## Task objective
Once you find the line containing "громадянами", set down exactly that line and every one after it through the end of the listing below, with both ends included and any pictures omitted.

══════

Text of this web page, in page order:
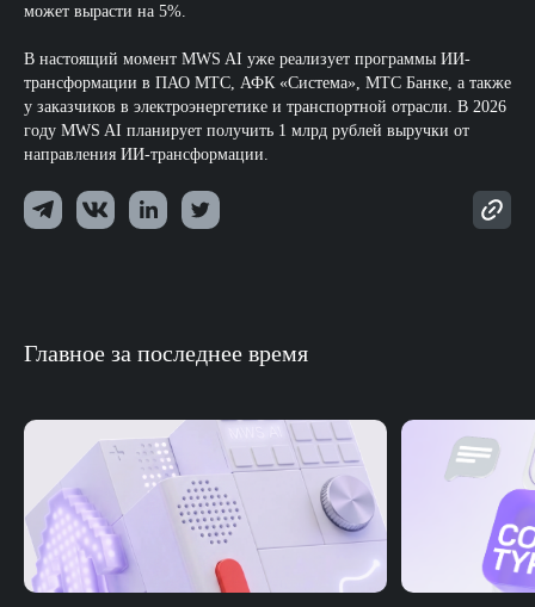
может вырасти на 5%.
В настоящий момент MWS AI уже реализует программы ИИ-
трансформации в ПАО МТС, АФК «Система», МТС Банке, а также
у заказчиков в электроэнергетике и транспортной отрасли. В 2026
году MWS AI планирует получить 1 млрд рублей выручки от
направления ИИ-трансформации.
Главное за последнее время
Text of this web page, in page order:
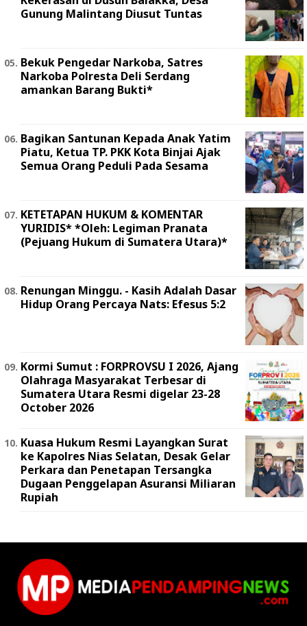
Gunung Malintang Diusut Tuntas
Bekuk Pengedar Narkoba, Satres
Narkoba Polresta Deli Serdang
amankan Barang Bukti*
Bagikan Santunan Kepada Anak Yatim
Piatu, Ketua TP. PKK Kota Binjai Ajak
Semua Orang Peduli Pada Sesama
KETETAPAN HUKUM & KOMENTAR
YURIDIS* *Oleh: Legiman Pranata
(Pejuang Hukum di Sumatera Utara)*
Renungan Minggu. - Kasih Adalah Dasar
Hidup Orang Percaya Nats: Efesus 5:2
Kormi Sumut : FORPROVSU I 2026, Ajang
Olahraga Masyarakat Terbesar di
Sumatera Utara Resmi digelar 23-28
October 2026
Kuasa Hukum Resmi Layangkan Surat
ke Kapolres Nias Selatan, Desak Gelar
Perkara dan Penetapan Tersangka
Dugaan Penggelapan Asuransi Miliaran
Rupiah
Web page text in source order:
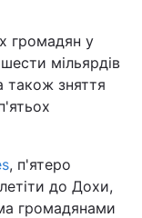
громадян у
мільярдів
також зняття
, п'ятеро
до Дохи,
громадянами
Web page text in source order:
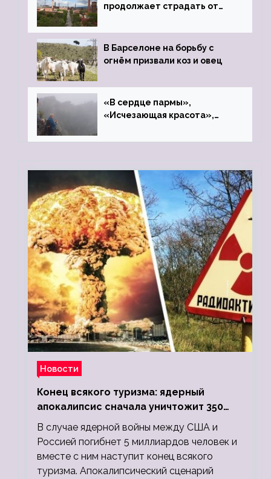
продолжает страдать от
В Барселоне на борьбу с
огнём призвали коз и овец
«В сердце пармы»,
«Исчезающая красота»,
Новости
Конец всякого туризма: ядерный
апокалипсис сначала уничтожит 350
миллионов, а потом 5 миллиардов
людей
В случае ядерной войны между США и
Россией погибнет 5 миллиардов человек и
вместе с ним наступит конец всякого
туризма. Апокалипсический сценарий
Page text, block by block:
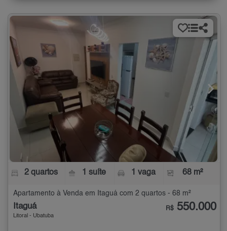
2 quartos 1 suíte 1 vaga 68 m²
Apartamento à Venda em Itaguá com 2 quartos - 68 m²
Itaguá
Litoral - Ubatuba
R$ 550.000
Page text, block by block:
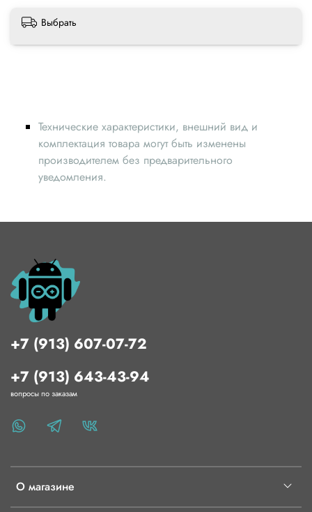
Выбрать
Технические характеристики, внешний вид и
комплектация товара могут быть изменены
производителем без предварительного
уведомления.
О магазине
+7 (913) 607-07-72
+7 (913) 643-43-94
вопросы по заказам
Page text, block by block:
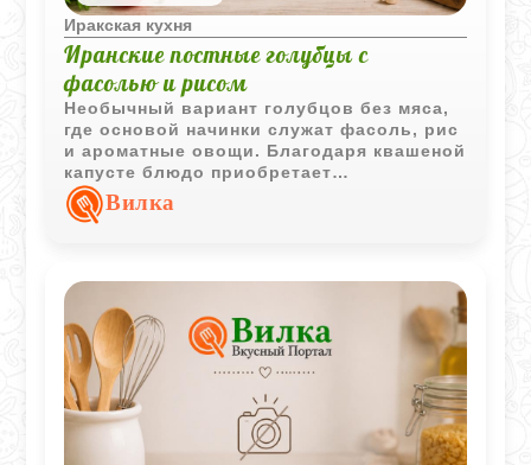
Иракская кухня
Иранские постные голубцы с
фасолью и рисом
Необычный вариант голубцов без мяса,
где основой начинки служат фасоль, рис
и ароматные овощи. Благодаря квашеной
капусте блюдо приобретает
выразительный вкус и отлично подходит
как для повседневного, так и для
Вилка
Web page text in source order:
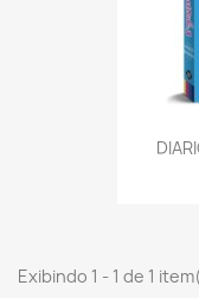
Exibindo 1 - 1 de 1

══════

## Response for this exercise
громадянами
Web page text in source order:
продолжает страдать от
В Барселоне на борьбу с
огнём призвали коз и овец
«В сердце пармы»,
«Исчезающая красота»,
Новости
Конец всякого туризма: ядерный
апокалипсис сначала уничтожит 350
миллионов, а потом 5 миллиардов
людей
В случае ядерной войны между США и
Россией погибнет 5 миллиардов человек и
вместе с ним наступит конец всякого
туризма. Апокалипсический сценарий
Page text, block by block:
2 quartos 1 suíte 1 vaga 68 m²
Apartamento à Venda em Itaguá com 2 quartos - 68 m²
Itaguá
Litoral - Ubatuba
R$ 550.000
Page text, block by block:
Выбрать
Технические характеристики, внешний вид и
комплектация товара могут быть изменены
производителем без предварительного
уведомления.
О магазине
+7 (913) 607-07-72
+7 (913) 643-43-94
вопросы по заказам
Page text, block by block:
Иракская кухня
Иранские постные голубцы с
фасолью и рисом
Необычный вариант голубцов без мяса,
где основой начинки служат фасоль, рис
и ароматные овощи. Благодаря квашеной
капусте блюдо приобретает
выразительный вкус и отлично подходит
как для повседневного, так и для
Вилка
Web page text in source order:
Exibindo 1 - 1 de 1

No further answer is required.